**Your task:**
Reprint all of the data below exactly as shown and skip every image.

Dataset items
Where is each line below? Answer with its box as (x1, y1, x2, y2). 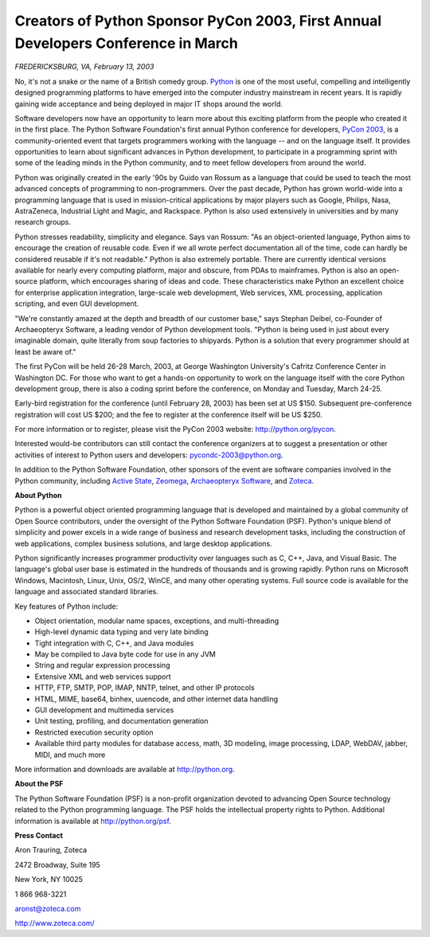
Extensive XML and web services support (34, 672, 171, 681)
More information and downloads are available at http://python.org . (14, 765, 235, 774)
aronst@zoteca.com (14, 904, 81, 913)
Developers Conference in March (14, 34, 238, 52)
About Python (14, 491, 62, 500)
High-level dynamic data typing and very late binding (34, 627, 209, 637)
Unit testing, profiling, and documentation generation (34, 716, 209, 726)
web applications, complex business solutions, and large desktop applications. (14, 539, 272, 548)

**Solution to this problem:**
Where is each line below? Answer with its box as (x1, y1, x2, y2). 
Extensive XML and web services support (34, 672, 171, 681)
More information and downloads are available at http://python.org . (14, 765, 235, 774)
aronst@zoteca.com (14, 904, 81, 913)
Developers Conference in March (14, 34, 238, 52)
About Python (14, 491, 62, 500)
High-level dynamic data typing and very late binding (34, 627, 209, 637)
Unit testing, profiling, and documentation generation (34, 716, 209, 726)
web applications, complex business solutions, and large desktop applications. (14, 539, 272, 548)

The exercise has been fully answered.